Stereotaxic virus injection
Animals were injected as described earlier3,53. In brief, bilateral virus injections were made into the ARC of anaesthetized (see ‘central cannula placement’) 12-week-old male Pomc-Cre mice, placed into a stereotaxic apparatus (model 902; David Kopf instruments). Viruses (200 nl) containing the inhibitory DREADD (rAAV5/EF1α-DIO-hM4Di-mCherry) or the stimulating DREADD (rAAV5/EF1α-DIO-hM3Dq-mCherry) were applied into each hemisphere (coordinates: bregma, anterior–posterior: −1.2 mm, dorsal–ventral: −5.8 mm, lateral: ±0.3 mm) by using an air pressure system (injection time 5 min). After surgery, mice were allowed to recover for 1 week and were then acclimated for food intake experiments (see ‘food intake measurements’). After finishing the feeding experiments, mice were transcardially perfused and 50-μm-thick vibratome sections of the ARC were prepared. Accurate virus injection into the ARC was verified by analysing local mCherry fluorescence. Mice with ‘missed’ or ‘partial’ hits were excluded. Specific (virus) expression in ARC POMC neurons was signified by double fluorescence labelling for mCherry and POMC (see ‘immunofluorescence’).
Food intake measurements
One week before starting experiments, animals were allowed to habituate to single cage housing. Sham injections were performed 2 days before starting the experiment. The day before experiment, single home cages were changed to avoid mice eating food that may have been deposited in the bedding of the cages. To generally minimize disposal of food, the animals were adapted to lower amounts of food (15–25 g per cage) at starting adaption to single housing. To analyse the effect of the CB1R agonist ACEA or the CBR agonist WIN on food intake in fed animals, food was removed, new pre-weighed food pellets were applied and food intake of each single-housed animal was measured 1, 2 and 24 h after intraperitoneal injection of ACEA or WIN, compared to vehicle, respectively (injection time: 09:00).
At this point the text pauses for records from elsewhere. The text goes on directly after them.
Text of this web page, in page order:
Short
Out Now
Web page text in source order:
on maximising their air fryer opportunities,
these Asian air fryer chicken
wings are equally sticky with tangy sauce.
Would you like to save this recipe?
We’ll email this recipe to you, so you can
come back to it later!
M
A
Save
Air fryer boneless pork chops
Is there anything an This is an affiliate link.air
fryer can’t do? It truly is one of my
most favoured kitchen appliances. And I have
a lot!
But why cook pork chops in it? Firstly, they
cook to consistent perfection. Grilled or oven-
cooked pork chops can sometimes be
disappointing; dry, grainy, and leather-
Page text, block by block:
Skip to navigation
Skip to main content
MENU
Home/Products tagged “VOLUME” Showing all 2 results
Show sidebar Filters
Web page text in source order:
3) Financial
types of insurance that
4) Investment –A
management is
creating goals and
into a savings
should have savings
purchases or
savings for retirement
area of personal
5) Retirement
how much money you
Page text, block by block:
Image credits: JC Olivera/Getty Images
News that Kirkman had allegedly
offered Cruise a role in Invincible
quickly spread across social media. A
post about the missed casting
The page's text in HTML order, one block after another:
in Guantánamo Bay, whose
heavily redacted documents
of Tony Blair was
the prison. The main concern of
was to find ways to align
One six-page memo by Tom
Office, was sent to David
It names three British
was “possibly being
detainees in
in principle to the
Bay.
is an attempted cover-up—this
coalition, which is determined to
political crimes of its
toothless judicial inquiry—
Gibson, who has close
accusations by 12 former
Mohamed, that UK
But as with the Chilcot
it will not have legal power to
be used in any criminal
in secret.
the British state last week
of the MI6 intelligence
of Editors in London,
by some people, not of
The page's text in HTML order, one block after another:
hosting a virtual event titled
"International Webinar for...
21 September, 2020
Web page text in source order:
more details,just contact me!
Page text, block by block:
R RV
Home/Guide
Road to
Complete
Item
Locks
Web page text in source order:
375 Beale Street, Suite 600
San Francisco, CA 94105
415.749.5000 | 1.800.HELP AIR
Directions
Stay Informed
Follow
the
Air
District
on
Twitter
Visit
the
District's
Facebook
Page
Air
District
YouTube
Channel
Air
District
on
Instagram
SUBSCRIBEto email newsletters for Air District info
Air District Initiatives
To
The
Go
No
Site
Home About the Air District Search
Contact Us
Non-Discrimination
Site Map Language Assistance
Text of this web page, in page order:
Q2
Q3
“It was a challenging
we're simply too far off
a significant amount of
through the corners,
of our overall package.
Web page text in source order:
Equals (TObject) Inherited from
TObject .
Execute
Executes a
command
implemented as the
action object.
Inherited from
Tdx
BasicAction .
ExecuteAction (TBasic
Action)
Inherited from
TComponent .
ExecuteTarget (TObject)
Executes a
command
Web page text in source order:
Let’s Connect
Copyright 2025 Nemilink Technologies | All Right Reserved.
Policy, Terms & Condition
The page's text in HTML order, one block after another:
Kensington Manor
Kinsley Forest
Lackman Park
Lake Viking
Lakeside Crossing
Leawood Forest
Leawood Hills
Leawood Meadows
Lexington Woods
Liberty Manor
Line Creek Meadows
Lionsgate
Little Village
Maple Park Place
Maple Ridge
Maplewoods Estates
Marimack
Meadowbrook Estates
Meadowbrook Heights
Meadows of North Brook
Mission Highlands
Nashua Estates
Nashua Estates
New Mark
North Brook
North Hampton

In the DREADD feeding experiments, CNO (0.3 mg kg−1 body weight; intraperitoneal) was injected 15 min before cannabinoid (ACEA or WIN) treatment. To investigate whether cannabinoid (ACEA or WIN)-induced feeding is mediated via β-endorphin release, the μ-opioid receptor antagonist naloxone (7.5 mg kg−1 body weight; intraperitoneal) was injected 15 min before cannabinoid (ACEA or WIN) administration and food intake was analysed 1 h after injection. To address the question whether CB1R inverse agonist RIMO reduced fasting-induced re-feeding, the single-housed animals were fasted overnight before intraperitoneal injection of 3 mg kg−1 RIMO or vehicle (injection time: 09:00). Fifteen minutes after RIMO injection, a pre-weighed amount of food was placed into the cage and the food intake was then calculated for 1, 2 and 24 h. At all times the cages were inspected for food spillage and those mice in cages with visible food deposits in the bedding were excluded from the studies.
Radioimmunoassay
Male C57BL6 mice were killed by decapitation and brains were immediately removed. A block of the hypothalamus was cut and a 2-mm slice of the mediobasal forebrain was made using a Leica VT1000P vibratome. Each slice was first incubated with aCSF in an incubator (37 °C, 95% O2 and 5% CO2) for 1 h. This was followed by another incubation in aCSF, followed by incubation in aCSF (control) or in aCSF containing 100 nM ACEA (both groups containing 56 mM KCl) for 45 min. The supernatant was then removed and frozen for future RIA analysis. The α-MSH and β-endorphin radioimmunoassays were performed following instructions of the Phoenix pharmaceutical RIA kit (α-MSH, RK-043-01; β-endorphin, RK-022-33).
ELISA
Ex vivo measurements of β-endorphin content in mediobasal hypothalamus derived from male wild-type and corresponding Cnr1−/− littermates was assessed by use of a commercially available β-endorphin ELISA kit and in accordance to manufacturer’s instructions (MyBioSource, MBS703919). In brief, 30 mg of tissue was rinsed and mechanically homogenized in PBS. After two freeze–thaw cycles, the homogenates were centrifuged for 5 min at 5,000g and 4 °C. The supernatant was removed and assayed immediately. In parallel, sample protein concentrations were measured using the BCA kit (Thermo scientific, 23228 and 1859078), and β-endorphin content was calculated as nanograms β-endorphin per milligram protein.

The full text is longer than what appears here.